Chrysler has had an unlikely comeback from 2009, when the company declared bankruptcy and required a federal bailout and a rescue from Italian automaker Fiat to get back on its feet, The New York Times reported.
Not only did its Ram truck win its third Truck of the Year award Monday at the North American International Auto Show, but Chrysler, the smallest of the U.S. auto giants, saw sales improve 20.6 percent in 2012 against an industry average of 13.4 percent.
By contrast, Ford Motor Co. Posted a sales gain of 4.7 percent for the year while General Motors saw its sales rise 3.7 percent.
At the auto show Monday, Sergio Marchionne, chief executive officer of Chrysler and Fiat, said, "Celebration is fine. I'm delighted. But it's over."
His message had to do with the "threat of complacency," he said.
Putting that into context, automakers lost a combined $6.5 billion in Europe in 2012 and the economic forecasts call for a slow turnaround.
As such, Marchionne is developing plans to diversify what his companies can offer in Europe by switching a Fiat plant to one that makes the compact Jeep Liberty.

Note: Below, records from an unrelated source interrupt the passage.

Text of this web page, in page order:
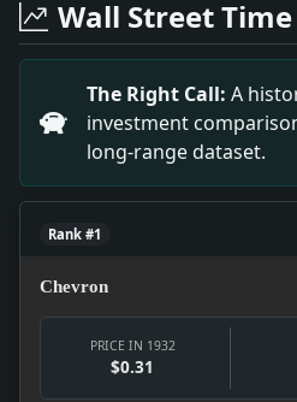
Headline: Realty Boards
Headline: Liner
Headline: A DRAMATIC
Headline: WALKER ILL,
Headline: ENDS
Headline: Chicago Dry
Wall Street
The Right Call: A
investment
long-range dataset.
Rank #1
Chevron
PRICE IN 1932
$0.31
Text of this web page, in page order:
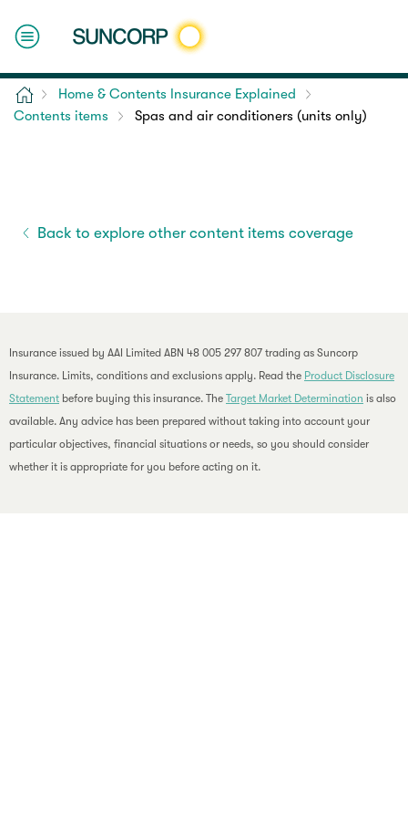
Home
Home & Contents Insurance Explained
Contents items
Spas and air conditioners (units only)
Back to explore other content items coverage
Insurance issued by AAI Limited ABN 48 005 297 807 trading as Suncorp
Insurance. Limits, conditions and exclusions apply. Read the Product Disclosure
Statement before buying this insurance. The Target Market Determination is also
available. Any advice has been prepared without taking into account your
particular objectives, financial situations or needs, so you should consider
whether it is appropriate for you before acting on it.
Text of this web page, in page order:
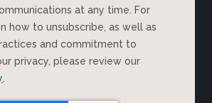
at any time. For
how to unsubscribe, as well as
and commitment to
privacy, please review our
.
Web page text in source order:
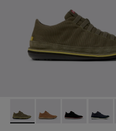
for Men.
004 002
Beetle - 36791-079 - Green
Beetle - 36791-081
Beetle -Beetle
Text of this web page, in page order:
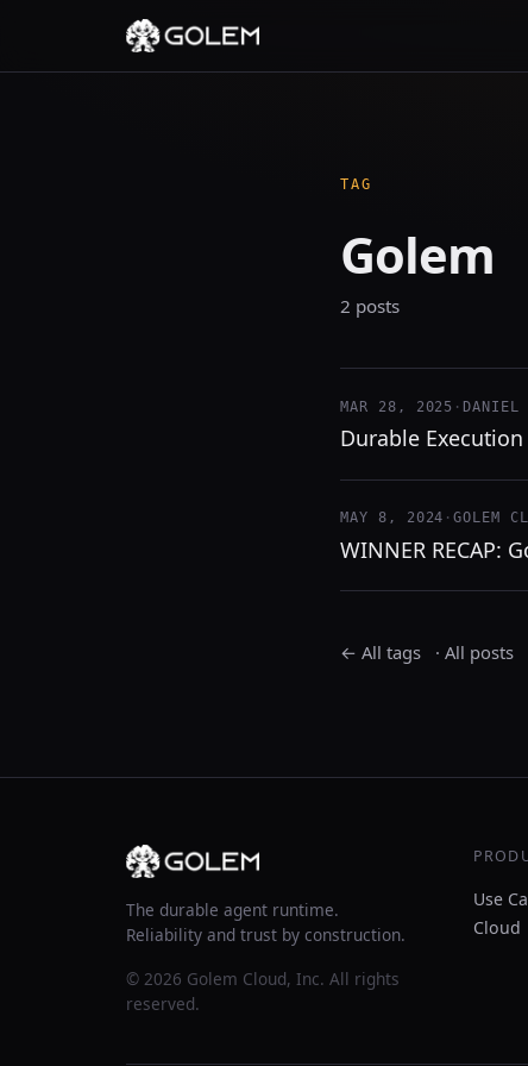
TAG
Golem
2 posts
MAR 28, 2025 · DANIEL
Durable
MAY 8, 2024 ·GOLEM
WINNER RECAP:
← All tags · All posts
The durable agent runtime.
Reliability and trust by construction.
© 2026 Golem Cloud, Inc. All rights
reserved.
Use
Cloud

"The brand needs an entry-level Jeep" that is affordable, Marchionne said.
This creates a situation few envisioned when Fiat took the risk on the struggling American automaker that had already failed to make headway when owned by Daimler and by Cerberus Capital Management.
Who saw this coming?
"It's not Fiat saving Chrysler; it's Chrysler saving Fiat," said industry analyst David Cole, founder of the Center for Automotive Research.